No, it was an intensely relational time. A day spent with Meredith helping me pin the seams when she was not playing with the cat, or helping Papa make pie crusts, or all the other things that can distract a six-year-old.

A day spent with a daughter who worries if my feet have been down too long. Who does not look at the pattern instructions, not because she could not understand them, but because she knows I will not follow them and she does not like there to be any tension between us.

A day with a husband who feels free to learn to do all the things I used to do. Who is willing to figure out how to make a pie crust. Who sends a six-year-old agent to keep us posted, so we would know the pie was created, cooked, cooled and ready to slice.

A day spent with the people in whom I see true love, faithfulness, righteousness and peace. Something tells me I just may have felt God’s favor.

I heard Him speak a miracle through the hugs and kisses of a little purple clad  body. I saw Him speak a miracle through the extra hands and feet of a daughter.

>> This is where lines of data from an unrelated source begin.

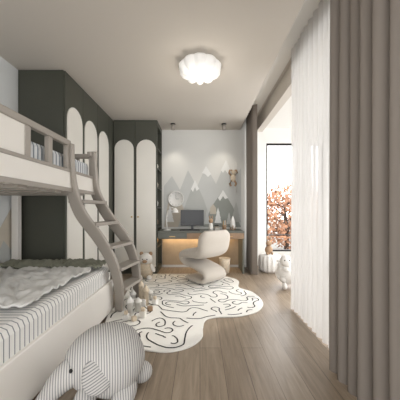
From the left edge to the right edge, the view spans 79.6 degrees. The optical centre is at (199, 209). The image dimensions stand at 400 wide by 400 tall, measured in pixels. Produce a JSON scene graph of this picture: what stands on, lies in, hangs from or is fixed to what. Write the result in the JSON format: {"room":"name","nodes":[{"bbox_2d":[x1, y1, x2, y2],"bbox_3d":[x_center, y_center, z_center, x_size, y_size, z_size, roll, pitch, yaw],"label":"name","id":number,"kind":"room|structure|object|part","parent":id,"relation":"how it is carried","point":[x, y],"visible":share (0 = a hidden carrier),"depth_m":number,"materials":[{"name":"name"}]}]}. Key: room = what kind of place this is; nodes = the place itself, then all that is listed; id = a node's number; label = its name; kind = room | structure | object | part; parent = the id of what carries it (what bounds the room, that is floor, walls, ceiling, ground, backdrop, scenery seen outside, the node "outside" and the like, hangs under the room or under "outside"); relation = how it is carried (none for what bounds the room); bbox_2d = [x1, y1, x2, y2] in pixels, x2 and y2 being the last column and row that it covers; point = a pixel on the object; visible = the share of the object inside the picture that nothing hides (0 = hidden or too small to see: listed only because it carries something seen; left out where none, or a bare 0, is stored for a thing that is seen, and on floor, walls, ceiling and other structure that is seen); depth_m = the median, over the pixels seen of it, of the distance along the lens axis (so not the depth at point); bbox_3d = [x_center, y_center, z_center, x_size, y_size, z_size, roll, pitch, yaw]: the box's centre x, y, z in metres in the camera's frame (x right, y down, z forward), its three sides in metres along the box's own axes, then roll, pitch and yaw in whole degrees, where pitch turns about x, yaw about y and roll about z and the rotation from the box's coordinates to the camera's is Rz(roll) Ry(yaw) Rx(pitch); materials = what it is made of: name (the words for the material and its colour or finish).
{"room":"bedroom","nodes":[
{"label":"bedroom","id":0,"kind":"room"},
{"bbox_2d":[0,56,17,268],"bbox_3d":[-2.147,-0.230,1.800,0.205,2.700,6.400,0,0,0],"label":"wall","id":1,"kind":"structure","parent":0,"point":[8,72],"depth_m":2.54,"materials":[{"name":"grey paint"}]},
{"bbox_2d":[0,0,304,129],"bbox_3d":[-0.730,-1.780,1.800,3.040,0.400,6.400,0,0,0],"label":"ceiling","id":2,"kind":"structure","parent":0,"point":[126,55],"depth_m":2.35,"materials":[{"name":"beige paint"}]},
{"bbox_2d":[179,52,220,84],"bbox_3d":[0.000,-1.504,2.580,0.450,0.164,0.466,0,0,0],"label":"ceiling lamp","id":3,"kind":"object","parent":2,"relation":"attached to","point":[199,67],"depth_m":2.47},
{"bbox_2d":[33,267,356,399],"bbox_3d":[0.275,1.170,1.850,5.050,0.100,6.500,0,0,0],"label":"floor","id":4,"kind":"structure","parent":0,"point":[270,353],"depth_m":1.77,"materials":[{"name":"brown wood"}]},
{"bbox_2d":[18,70,112,274],"bbox_3d":[-1.762,-0.228,3.710,0.566,2.695,2.020,0,0,0],"label":"wardrobe","id":5,"kind":"object","parent":4,"relation":"on","point":[52,99],"visible":0.48,"depth_m":2.70,"materials":[{"name":"green paint"}]},
{"bbox_3d":[-1.530,-0.265,2.913,0.020,2.610,0.409,0,0,0],"label":"door","id":6,"kind":"part","parent":5,"relation":"part of","materials":[{"name":"green paint"}]},
{"bbox_3d":[-1.514,-0.115,2.913,0.012,2.230,0.355,0,0,0],"label":"arch panel","id":7,"kind":"part","parent":5,"relation":"part of","materials":[{"name":"white wood"}]},
{"bbox_3d":[-1.530,-0.265,3.340,0.020,2.610,0.434,0,0,0],"label":"door","id":8,"kind":"part","parent":5,"relation":"part of","materials":[{"name":"green paint"}]},
{"bbox_3d":[-1.514,-0.115,3.340,0.012,2.230,0.380,0,0,0],"label":"arch panel","id":9,"kind":"part","parent":5,"relation":"part of","materials":[{"name":"white wood"}]},
{"bbox_3d":[-1.530,-0.265,3.780,0.020,2.610,0.434,0,0,0],"label":"door","id":10,"kind":"part","parent":5,"relation":"part of","materials":[{"name":"green paint"}]},
{"bbox_3d":[-1.514,-0.115,3.780,0.012,2.230,0.380,0,0,0],"label":"arch panel","id":11,"kind":"part","parent":5,"relation":"part of","materials":[{"name":"white wood"}]},
{"bbox_3d":[-1.530,-0.265,4.093,0.020,2.610,0.179,0,0,0],"label":"door","id":12,"kind":"part","parent":5,"relation":"part of","materials":[{"name":"green paint"}]},
{"bbox_2d":[0,104,142,399],"bbox_3d":[-1.370,0.245,1.765,1.320,1.750,2.631,0,0,0],"label":"bunk bed","id":13,"kind":"object","parent":4,"relation":"on","point":[36,337],"visible":0.95,"depth_m":1.77,"materials":[{"name":"beige paint"}]},
{"bbox_3d":[-1.158,-0.455,1.010,0.020,0.210,1.120,0,0,0],"label":"guard panel","id":14,"kind":"part","parent":13,"relation":"part of","materials":[{"name":"white wood"}]},
{"bbox_2d":[0,266,90,308],"bbox_3d":[-1.510,0.555,1.833,0.999,0.067,0.915,0,0,0],"label":"duvet","id":15,"kind":"object","parent":13,"relation":"on","point":[19,288],"visible":1,"depth_m":1.84,"materials":[{"name":"fabric"}]},
{"bbox_3d":[-1.583,-0.585,1.545,0.894,0.050,2.190,0,0,0],"label":"guard rail","id":16,"kind":"part","parent":13,"relation":"part of","materials":[{"name":"beige paint"}]},
{"bbox_3d":[-1.137,-0.258,1.545,0.009,0.195,2.190,0,0,0],"label":"trim","id":17,"kind":"part","parent":13,"relation":"part of","materials":[{"name":"beige paint"}]},
{"bbox_2d":[0,258,105,268],"bbox_3d":[-1.476,0.537,2.448,1.010,0.087,0.267,0,0,0],"label":"throw blanket","id":18,"kind":"object","parent":13,"relation":"on","point":[16,264],"visible":0.98,"depth_m":2.38,"materials":[{"name":"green fabric"}]},
{"bbox_3d":[-1.498,0.710,1.548,1.045,0.220,2.095,0,0,0],"label":"mattress","id":19,"kind":"part","parent":13,"relation":"part of","materials":[{"name":"white fabric"}]},
{"bbox_3d":[-0.968,0.920,1.545,0.035,0.320,2.190,0,0,0],"label":"rail","id":20,"kind":"part","parent":13,"relation":"part of","materials":[{"name":"beige wood"}]},
{"bbox_3d":[-1.585,-0.350,1.545,0.790,0.300,2.090,0,0,0],"label":"mattress","id":21,"kind":"part","parent":13,"relation":"part of","materials":[{"name":"white fabric"}]},
{"bbox_2d":[35,321,151,399],"bbox_3d":[-0.615,0.915,1.431,0.521,0.404,0.554,0,0,22],"label":"elephant","id":22,"kind":"object","parent":4,"relation":"on","point":[106,361],"visible":1,"depth_m":1.33},
{"bbox_3d":[-0.630,1.045,1.310,0.120,0.140,0.187,0,0,0],"label":"leg","id":23,"kind":"part","parent":22,"relation":"part of","materials":[{"name":"fabric"}]},
{"bbox_3d":[-0.430,1.050,1.360,0.130,0.133,0.173,0,0,0],"label":"leg","id":24,"kind":"part","parent":22,"relation":"part of","materials":[{"name":"fabric"}]},
{"bbox_3d":[-0.380,1.050,1.560,0.140,0.120,0.140,0,0,0],"label":"leg","id":25,"kind":"part","parent":22,"relation":"part of","materials":[{"name":"fabric"}]},
{"bbox_2d":[113,120,161,273],"bbox_3d":[-1.135,-0.228,4.441,0.770,2.695,0.557,0,0,0],"label":"wardrobe","id":26,"kind":"object","parent":4,"relation":"on","point":[137,144],"visible":0.98,"depth_m":4.19,"materials":[{"name":"green paint"}]},
{"bbox_3d":[-1.327,-0.265,4.210,0.379,2.610,0.020,0,0,0],"label":"door","id":27,"kind":"part","parent":26,"relation":"part of","materials":[{"name":"green paint"}]},
{"bbox_3d":[-1.327,-0.120,4.194,0.335,2.220,0.012,0,0,0],"label":"arch panel","id":28,"kind":"part","parent":26,"relation":"part of","materials":[{"name":"white wood"}]},
{"bbox_3d":[-0.942,-0.265,4.210,0.383,2.610,0.020,0,0,0],"label":"door","id":29,"kind":"part","parent":26,"relation":"part of","materials":[{"name":"green paint"}]},
{"bbox_3d":[-0.942,-0.120,4.194,0.339,2.220,0.012,0,0,0],"label":"arch panel","id":30,"kind":"part","parent":26,"relation":"part of","materials":[{"name":"white wood"}]},
{"bbox_2d":[105,274,262,352],"bbox_3d":[-0.146,1.112,3.023,1.817,0.014,2.293,0,0,0],"label":"patterned rug","id":31,"kind":"object","parent":4,"relation":"on","point":[176,323],"visible":0.71,"depth_m":2.70,"materials":[{"name":"woven textile"},{"name":"wool"}]},
{"bbox_2d":[122,296,157,321],"bbox_3d":[-0.636,1.059,2.617,0.278,0.096,0.492,0,0,0],"label":"blocks","id":32,"kind":"object","parent":31,"relation":"on","point":[143,313],"depth_m":2.46},
{"bbox_2d":[126,281,153,315],"bbox_3d":[-0.703,0.977,2.764,0.249,0.260,0.532,0,0,0],"label":"toy castle","id":33,"kind":"object","parent":31,"relation":"on","point":[146,294],"visible":0.98,"depth_m":2.77},
{"bbox_2d":[139,252,154,279],"bbox_3d":[-0.880,0.893,3.890,0.317,0.427,0.280,0,0,0],"label":"plush bear","id":34,"kind":"object","parent":31,"relation":"on","point":[147,268],"visible":0.82,"depth_m":3.84},
{"bbox_3d":[-0.765,0.936,3.880,0.087,0.138,0.080,0,0,0],"label":"arm","id":35,"kind":"part","parent":34,"relation":"part of","materials":[{"name":"white fabric"}]},
{"bbox_2d":[179,230,229,283],"bbox_3d":[0.045,0.704,3.805,0.618,0.800,0.692,0,0,-42],"label":"desk chair","id":36,"kind":"object","parent":31,"relation":"on","point":[212,243],"visible":1,"depth_m":3.59,"materials":[{"name":"beige fabric"}]},
{"bbox_2d":[157,229,244,273],"bbox_3d":[0.018,0.745,4.455,1.525,0.750,0.521,0,0,0],"label":"desk","id":37,"kind":"object","parent":4,"relation":"on","point":[174,241],"visible":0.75,"depth_m":4.69,"materials":[{"name":"grey wood"}]},
{"bbox_2d":[164,207,178,230],"bbox_3d":[-0.530,0.156,4.400,0.280,0.428,0.140,0,0,0],"label":"desk lamp","id":38,"kind":"object","parent":37,"relation":"on","point":[174,210],"depth_m":4.37,"materials":[{"name":"white metal"}]},
{"bbox_3d":[-0.487,0.456,4.213,0.495,0.098,0.015,0,0,0],"label":"drawer","id":39,"kind":"part","parent":37,"relation":"part of","materials":[{"name":"grey wood"}]},
{"bbox_2d":[180,229,199,230],"bbox_3d":[-0.180,0.360,4.300,0.360,0.020,0.120,0,0,0],"label":"keyboard","id":40,"kind":"object","parent":37,"relation":"on","point":[181,229],"visible":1,"depth_m":4.24,"materials":[{"name":"black plastic"}]},
{"bbox_2d":[181,210,203,229],"bbox_3d":[-0.145,0.185,4.475,0.430,0.370,0.150,0,0,0],"label":"computer monitor","id":41,"kind":"object","parent":37,"relation":"on","point":[192,218],"visible":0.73,"depth_m":4.46,"materials":[{"name":"black plastic"}]},
{"bbox_3d":[0.018,0.456,4.213,0.495,0.098,0.015,0,0,0],"label":"drawer","id":42,"kind":"part","parent":37,"relation":"part of","materials":[{"name":"brown wood"}]},
{"bbox_3d":[0.015,0.790,4.702,1.510,0.560,0.025,0,0,0],"label":"panel","id":43,"kind":"part","parent":37,"relation":"part of","materials":[{"name":"brown wood"}]},
{"bbox_2d":[208,216,212,229],"bbox_3d":[0.200,0.235,4.400,0.090,0.270,0.090,0,0,0],"label":"figurine","id":44,"kind":"object","parent":37,"relation":"on","point":[210,220],"visible":0.98,"depth_m":4.37,"materials":[{"name":"beige ceramic"}]},
{"bbox_2d":[214,224,219,229],"bbox_3d":[0.325,0.326,4.590,0.090,0.088,0.180,0,0,0],"label":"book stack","id":45,"kind":"object","parent":37,"relation":"on","point":[216,226],"visible":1,"depth_m":4.50,"materials":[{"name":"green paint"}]},
{"bbox_2d":[222,220,225,229],"bbox_3d":[0.440,0.280,4.350,0.080,0.181,0.080,0,0,0],"label":"pencil cup","id":46,"kind":"object","parent":37,"relation":"on","point":[223,225],"visible":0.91,"depth_m":4.33,"materials":[{"name":"brown wood"}]},
{"bbox_2d":[230,216,234,229],"bbox_3d":[0.600,0.240,4.397,0.100,0.260,0.105,0,0,0],"label":"toy rocket","id":47,"kind":"object","parent":37,"relation":"on","point":[232,222],"visible":0.94,"depth_m":4.36,"materials":[{"name":"white paint"}]},
{"bbox_3d":[0.522,0.456,4.213,0.495,0.098,0.015,0,0,0],"label":"drawer","id":48,"kind":"part","parent":37,"relation":"part of","materials":[{"name":"brown wood"}]},
{"bbox_3d":[0.765,0.815,4.455,0.030,0.610,0.470,0,0,0],"label":"panel","id":49,"kind":"part","parent":37,"relation":"part of","materials":[{"name":"brown wood"}]},
{"bbox_2d":[219,257,229,273],"bbox_3d":[0.440,0.989,4.300,0.210,0.262,0.210,0,0,0],"label":"waste bin","id":50,"kind":"object","parent":4,"relation":"on","point":[224,262],"visible":0.84,"depth_m":4.22,"materials":[{"name":"wicker"}]},
{"bbox_2d":[258,253,280,272],"bbox_3d":[1.280,0.965,4.400,0.422,0.310,0.422,0,0,0],"label":"woven pouf","id":51,"kind":"object","parent":4,"relation":"on","point":[266,263],"visible":0.8,"depth_m":4.24,"materials":[{"name":"white fabric"}]},
{"bbox_2d":[265,236,273,254],"bbox_3d":[1.260,0.640,4.375,0.140,0.340,0.170,0,0,0],"label":"rabbit","id":52,"kind":"object","parent":51,"relation":"on","point":[268,249],"visible":1,"depth_m":4.36},
{"bbox_2d":[275,255,290,289],"bbox_3d":[1.261,0.877,3.501,0.336,0.485,0.380,0,0,0],"label":"lamb","id":53,"kind":"object","parent":4,"relation":"on","point":[283,272],"visible":0.83,"depth_m":3.37,"materials":[{"name":"white fabric"}]},
{"bbox_3d":[1.190,1.070,3.370,0.070,0.100,0.100,0,0,0],"label":"leg","id":54,"kind":"part","parent":53,"relation":"part of","materials":[{"name":"white fabric"}]},
{"bbox_2d":[162,119,245,266],"bbox_3d":[-0.565,-0.360,4.858,3.370,2.960,0.285,0,0,0],"label":"wall","id":55,"kind":"structure","parent":0,"point":[183,151],"depth_m":4.73,"materials":[{"name":"grey paint"}]},
{"bbox_2d":[168,191,183,206],"bbox_3d":[-0.471,-0.216,4.700,0.310,0.310,0.030,0,0,0],"label":"wall lamp","id":56,"kind":"object","parent":55,"relation":"attached to","point":[175,198],"visible":1,"depth_m":4.70,"materials":[{"name":"white glass"}]},
{"bbox_2d":[163,263,245,266],"bbox_3d":[0.190,1.085,4.724,1.820,0.070,0.012,0,0,0],"label":"baseboard","id":57,"kind":"structure","parent":55,"relation":"attached to","point":[244,263],"depth_m":4.72,"materials":[{"name":"white paint"}]},
{"bbox_2d":[230,174,235,181],"bbox_3d":[0.645,-0.625,4.690,0.100,0.150,0.060,0,0,0],"label":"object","id":58,"kind":"object","parent":55,"relation":"attached to","point":[232,177],"visible":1,"depth_m":4.67,"materials":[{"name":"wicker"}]},
{"bbox_2d":[246,104,257,274],"bbox_3d":[0.941,-0.350,4.407,0.107,2.920,0.618,0,0,0],"label":"curtain","id":59,"kind":"object","parent":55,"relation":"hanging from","point":[251,120],"visible":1,"depth_m":4.15,"materials":[{"name":"fabric"}]},
{"bbox_2d":[246,0,320,117],"bbox_3d":[0.990,-1.825,1.765,0.180,0.030,5.930,0,0,0],"label":"trim","id":60,"kind":"structure","parent":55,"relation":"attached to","point":[308,7],"depth_m":2.72,"materials":[{"name":"white paint"}]},
{"bbox_2d":[291,0,329,347],"bbox_3d":[1.055,-0.350,2.006,0.073,2.920,1.434,0,0,0],"label":"sheer curtain","id":61,"kind":"object","parent":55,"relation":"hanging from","point":[310,57],"visible":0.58,"depth_m":2.26,"materials":[{"name":"fabric"}]},
{"bbox_2d":[329,0,399,399],"bbox_3d":[0.950,-0.350,1.027,0.134,2.920,1.391,0,0,0],"label":"curtain","id":62,"kind":"object","parent":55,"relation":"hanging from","point":[364,145],"visible":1,"depth_m":1.33,"materials":[{"name":"brown fabric"}]},
{"bbox_2d":[257,58,290,116],"bbox_3d":[0.995,-1.910,1.800,0.410,0.140,6.400,0,0,0],"label":"ceiling","id":63,"kind":"structure","parent":0,"point":[289,62],"depth_m":3.52,"materials":[{"name":"beige paint"}]},
{"bbox_2d":[257,128,291,258],"bbox_3d":[1.960,-0.270,4.925,1.680,2.780,0.150,0,0,0],"label":"wall","id":64,"kind":"structure","parent":0,"point":[269,135],"depth_m":4.85,"materials":[{"name":"white paint"}]},
{"bbox_2d":[257,64,290,131],"bbox_3d":[1.200,-1.710,1.800,0.120,0.260,6.400,0,0,0],"label":"trim","id":65,"kind":"structure","parent":64,"relation":"attached to","point":[281,94],"depth_m":3.66,"materials":[{"name":"beige paint"}]},
{"bbox_2d":[266,143,291,250],"bbox_3d":[1.920,-0.255,4.900,1.160,2.190,0.060,0,0,0],"label":"window","id":66,"kind":"structure","parent":64,"relation":"in","point":[267,144],"depth_m":4.87,"materials":[{"name":"black metal"}]},
{"bbox_2d":[266,96,291,127],"bbox_3d":[2.050,-1.720,1.850,1.700,0.120,6.500,0,0,0],"label":"ceiling","id":67,"kind":"structure","parent":0,"point":[283,118],"depth_m":4.35,"materials":[{"name":"white paint"}]},
{"label":"outside","id":68,"kind":"structure","parent":0,"visible":0},
{"bbox_2d":[268,220,290,248],"bbox_3d":[8.500,1.670,22.575,33.000,0.100,34.850,0,0,0],"label":"ground","id":69,"kind":"structure","parent":68,"point":[273,246],"depth_m":11.96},
{"bbox_2d":[268,184,290,248],"bbox_3d":[3.323,0.305,9.178,2.973,2.642,3.023,0,0,0],"label":"autumn tree","id":70,"kind":"object","parent":69,"relation":"on","point":[274,196],"visible":0.36,"depth_m":8.86,"materials":[{"name":"orange plant"}]},
{"bbox_2d":[273,185,290,237],"bbox_3d":[6.212,0.090,13.047,4.582,3.895,4.579,0,0,0],"label":"autumn tree","id":71,"kind":"object","parent":69,"relation":"on","point":[289,207],"visible":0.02,"depth_m":13.56,"materials":[{"name":"plant"}]}
]}

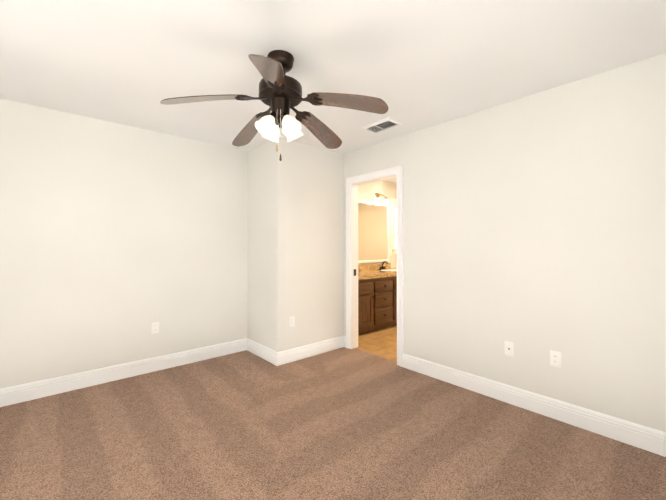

An engineer who chose not to be distracted by reading the directions I was not following. A daughter who made sure she equipped me to finish purple pajamas to be worn to bed last night. I tasted Him speak a miracle in a warm piece of home-made cherry pie.

I think that is the truest miracle. If there were no pain, if I could go in circles around everyone in the house as I used to, I would not be able to understand the importance of my relationship to the God who equips me to live relationally.